Onun gibi harika bir oyuncu ile Real Madrid ve Maccabi Tel Aviv dışında hiçbir büyük takımın ilgilenmemiş olması gerçekten aklıma yatmıyor. Ancak bununla birlikte ALBA Berlin, takımın büyüme projesinin en önemli adımı olarak Alexis’i belirlemişti. 1996 yazında 32 yaşındaki Alexis, ALBA’ya transfer oldu ve sonraki altı sezonunu burada geçirdi. Bu süre boyunca 6 Almanya şampiyonluğu ve 3 Almanya Kupası kazanan Alexis, kulüp tarihinin en skorer oyuncusu oldu ve taraftarların sevgilisi haline geldi. Yıllar boyunca ALBA Berlin’in genel menajerliğini yapan Marco Baldi, Alexis’in kulüpteki rolü hakkında ise şunları söyledi:

“Wendell Alexis sadece ALBA Berlin tarihinin en büyük oyuncularından birisi dğeil. O benim uzun süredir arkadaşım olan ve çok büyük saygı duyduğum muhteşem bir karakter. Onunla birlikte inanılmaz başarılar yakaladı. Onun burada oynadığı 6 yıl boyunca üst üste 6 Almanya Şampiyonluğu kazandık ve EuroLeague’te önemli bir takım haline geldi. Wendell, hala ALBA Berlin tarihinin en skorer oyuncusu. Burada geçirdiği zaman içerisinde taraftarlardan ‘Buz Adam’ lakabını aldı ve 2012 yılının Eylül ayında onun 12 numaralı formasını bir törenle emekliye ayırdık. Onun burada oynadığı son maçın üzerinden 12 yıl geçmesine rağmen 7o00 taraftar o gün salondaydı. O ALBA tarihinin en önemli figürlerinden bir tanesi.”

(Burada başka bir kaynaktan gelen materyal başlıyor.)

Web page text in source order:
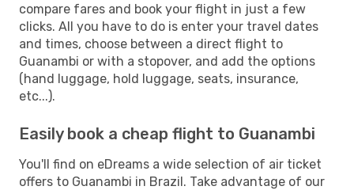
compare fares and book your flight in just a few
clicks. All you have to do is enter your travel dates
and times, choose between a direct flight to
Guanambi or with a stopover, and add the options
(hand luggage, hold luggage, seats, insurance,
etc...).
Easily book a cheap flight to Guanambi
You'll find on eDreams a wide selection of air ticket
offers to Guanambi in Brazil. Take advantage of our
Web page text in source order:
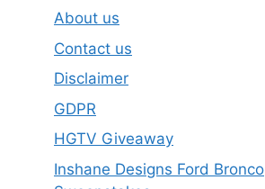
About us
Contact us
Disclaimer
GDPR
HGTV Giveaway
Inshane Designs Ford Bronco

Baldi’nin de söylediği gibi Alexis’in 12 numaralı formasını emekli etmek doğru olan hamleydi. Çünkü onun 12 numaralı formasını başkasının giydiğini hayal etmek bile çok zordu. ALBA Berlin fomasıyla 341 maça çıkan Alexis, bu karşılaşmalarda 5,922 sayı üretti. 1998 Dünya Şampiyonasında NBA’deki lokavt sebebiyle Amerika’nın gönüllü olan oyuncuları turnuvaya katılmıştı. Alexis, Bronz madalya kazanan takımın en skorer ikinci oyuncusuydu ve maç başına 11.6 sayı – 4 ribaund ortalamalarıyla oynamıştı.

2001-2002 sezonunda modern EuroLeague’de yer alma şansını da yakalayan Alexis, maç başına 16.4 sayı ve 4.4 ribaund ortalamaları yakaladı. Bu sezonu da Alexis, ALBA’nın en skorer oyuncusu olarak tamamlamıştı.